Both Ford and Ram are focusing on the full-size van segment, identifying a clear need for a more versatile commercial vehicle to serve the small- and midsize business community that hasn't had many choices in the past. With fuel prices climbing and cost of ownership becoming more critical for a company's economic survival, the timing could be perfect for the right-sized multidimensional solution.

This all-new ProMaster chassis is specifically designed to carry cargo as its first priority, so the heavily reinforced (in some cases with eight integrated cross-members) unibody chassis will have a low load floor to make loading easy. Additionally, the van will only be offered in front-wheel drive, so the absence of a rear differential and driveshaft allows for a flatter and more versatile (than a truck, anyway) platform.

Adding to its versatility, the ProMaster will have two different roof heights of 90 and 101 inches, a standard sliding door on the passenger side with an optional sliding side door on the driver's side. It will offer three wheelbase choices at 118, 136 and 159 inches, four different body lengths and three conventional gross vehicle weight name identifiers (1500, 2500 and 3500). To further allow the ProMaster to be customized, 3500 ProMaster vans can be ordered in Cargo Van, Chassis Cab and Chassis Cab Cutaway versions to service both the bus and recreational vehicle sectors.



ProMaster ghost II

The chassis construction of the ProMaster van is a type of mixed technology, offering a maximum payload and towing capacity calculated to be more than 5,000 pounds for both. ProMasters will offer five separate, unique suspension levels that will provide a wide range of capabilities, but all will use front double-A-arm coil springs while the rear suspension incorporates a conventional beam axle and leaf-spring setup. Additionally, the rear doors are designed to open almost to 260 degrees, the largest opening in the segment, Ram says. Even the roof is strengthened for carrying loads with a rating of up to 400 pounds.

For a more detailed list and explanation of capabilities, click here.



ProMaster V-6 & susp II

The new ProMaster will use two engines, one familiar and one new. The standard engine on most models will be the all-aluminum overhead cam gasoline 3.6-liter Pentastar V-6, rated to make 280 horsepower and 260 pounds-feet of torque. This engine will always get the 62TE six-speed automatic transmission with ring-and-pinion choices of to be 3.16:1 on half-tons, 3.43:1 on three-quarter-tons, and 3.86:1 on one-tons. The new engine for the Ram truck family will be the 3.0-liter EcoDiesel four-cylinder brought over from Europe and specifically tuned for the ProMaster work-duty cycles. Rated at 174 horsepower and 295 pounds-feet of torque (at 1,400 rpm), the EcoDiesel will be mated to an all-new M40 manu-matic gearbox that can be operated as a manual or automatic transmission. No word as to whether this engine and/or transmission is in line for use in a Ram 1500, or for use in any future hybrid powertrains, but we wouldn't be surprised to see either happen.

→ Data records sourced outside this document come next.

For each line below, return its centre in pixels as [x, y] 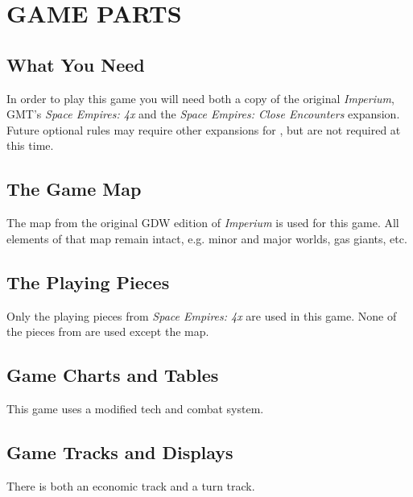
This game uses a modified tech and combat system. [135, 408]
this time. [30, 145]
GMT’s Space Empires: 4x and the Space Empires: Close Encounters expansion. [203, 114]
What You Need [76, 64]
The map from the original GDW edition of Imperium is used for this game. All [203, 223]
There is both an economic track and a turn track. [131, 485]
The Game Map [74, 189]
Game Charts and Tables [113, 375]
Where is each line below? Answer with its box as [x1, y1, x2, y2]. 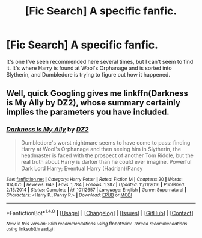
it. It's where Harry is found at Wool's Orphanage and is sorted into [6, 64, 173, 72]
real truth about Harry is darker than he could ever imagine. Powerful [20, 158, 192, 165]
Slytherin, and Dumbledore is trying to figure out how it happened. [6, 70, 170, 78]
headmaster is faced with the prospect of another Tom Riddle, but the [20, 152, 194, 159]
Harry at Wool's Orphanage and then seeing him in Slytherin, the [20, 145, 182, 152]
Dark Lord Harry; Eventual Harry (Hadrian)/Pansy [20, 164, 143, 172]
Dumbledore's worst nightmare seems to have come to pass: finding [20, 139, 191, 146]
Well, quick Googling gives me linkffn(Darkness [6, 89, 188, 99]
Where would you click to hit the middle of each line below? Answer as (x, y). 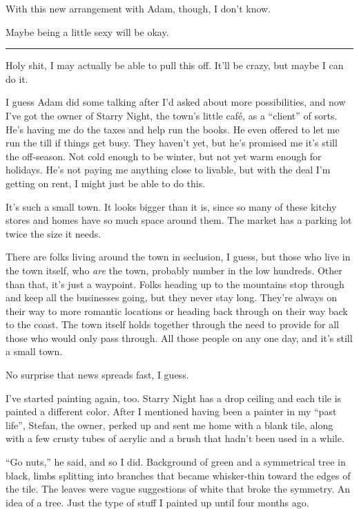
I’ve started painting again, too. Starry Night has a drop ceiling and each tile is (174, 398)
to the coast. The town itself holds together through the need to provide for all (172, 324)
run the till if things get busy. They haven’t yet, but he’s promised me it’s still (172, 143)
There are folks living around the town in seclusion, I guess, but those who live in (178, 257)
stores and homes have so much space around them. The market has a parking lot (179, 220)
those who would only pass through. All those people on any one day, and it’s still (179, 337)
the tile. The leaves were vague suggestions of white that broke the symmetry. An (178, 489)
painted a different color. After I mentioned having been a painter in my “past (171, 411)

For more details on the ProMaster powertrain, click here.



ProMaster Design 2 II

Regardless of whether you like the Euro styling of these types of vans, we appreciate the function-first feel of the look, clearly aimed at maximizing every inch of cargo area. Ram designers have built in some common cues in the grille and bumpers to bring the overall look into the Ram truck family, but we'll leave that final evaluation to others. Inside, many of the design choices are functional as well, making storage, entry and exit the highest priorities. Still, with a strong connection to Mopar, there are likely to be some customizing products offered to help interested businesses personalize their work vans.

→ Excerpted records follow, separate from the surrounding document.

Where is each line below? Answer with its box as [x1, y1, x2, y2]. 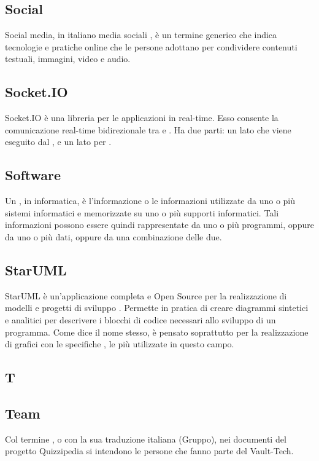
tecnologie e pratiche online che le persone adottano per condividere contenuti [5, 40, 298, 53]
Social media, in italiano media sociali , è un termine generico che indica [5, 28, 277, 41]
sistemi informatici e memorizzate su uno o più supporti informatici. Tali [5, 206, 279, 219]
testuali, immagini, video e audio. [5, 52, 131, 65]
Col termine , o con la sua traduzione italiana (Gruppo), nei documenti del [5, 432, 286, 445]
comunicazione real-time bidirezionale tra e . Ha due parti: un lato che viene [5, 123, 291, 136]
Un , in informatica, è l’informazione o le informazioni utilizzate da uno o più [5, 194, 296, 207]
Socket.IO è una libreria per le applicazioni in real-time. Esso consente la [5, 111, 279, 124]
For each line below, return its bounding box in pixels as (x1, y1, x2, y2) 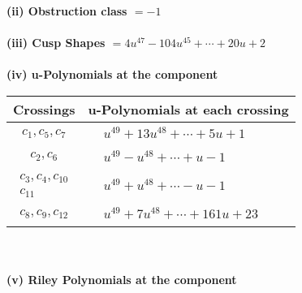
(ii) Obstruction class (6, 2, 127, 19)
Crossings (13, 99, 75, 118)
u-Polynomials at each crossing (88, 99, 289, 118)
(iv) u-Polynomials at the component (6, 66, 218, 83)
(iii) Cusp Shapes (6, 34, 106, 51)
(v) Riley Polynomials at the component (6, 270, 237, 287)

For more information about the design details, click here.



ProMaster Design II

Ram is promoting that there are more than 35 safety and security features on the new ProMaster, including everything from a new brake-throttle override system to height-adjustable seat belts to traction control systems and more. Additionally, the ProMaster comes with six standard airbags that include two seat-mounted side airbags to protect hip and rib damage. Other safety features include trailer-sway control, hill start assist and a new, relatively aggressive roll mitigation software program.

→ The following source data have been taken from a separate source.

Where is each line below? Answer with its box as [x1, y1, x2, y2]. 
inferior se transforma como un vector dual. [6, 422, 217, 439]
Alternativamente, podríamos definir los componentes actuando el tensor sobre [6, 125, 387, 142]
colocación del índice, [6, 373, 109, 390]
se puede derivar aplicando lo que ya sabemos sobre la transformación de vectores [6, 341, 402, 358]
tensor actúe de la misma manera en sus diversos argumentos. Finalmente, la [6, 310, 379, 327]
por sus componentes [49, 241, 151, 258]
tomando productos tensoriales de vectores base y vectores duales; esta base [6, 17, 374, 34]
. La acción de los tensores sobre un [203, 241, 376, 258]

For more details about and a full list of safety features, click here.



ProMaster Interior II

To increase productivity, the ProMaster will offer the Bluetooth-enabled Uconnect system to make work life for commercial drivers safer and easier. Not only can the Uconnect system control 18 different voice-activated text-reply responses while driving, but the system can also include a 5-inch touch-screen that can be used for navigation or as a backup camera screen when so equipped.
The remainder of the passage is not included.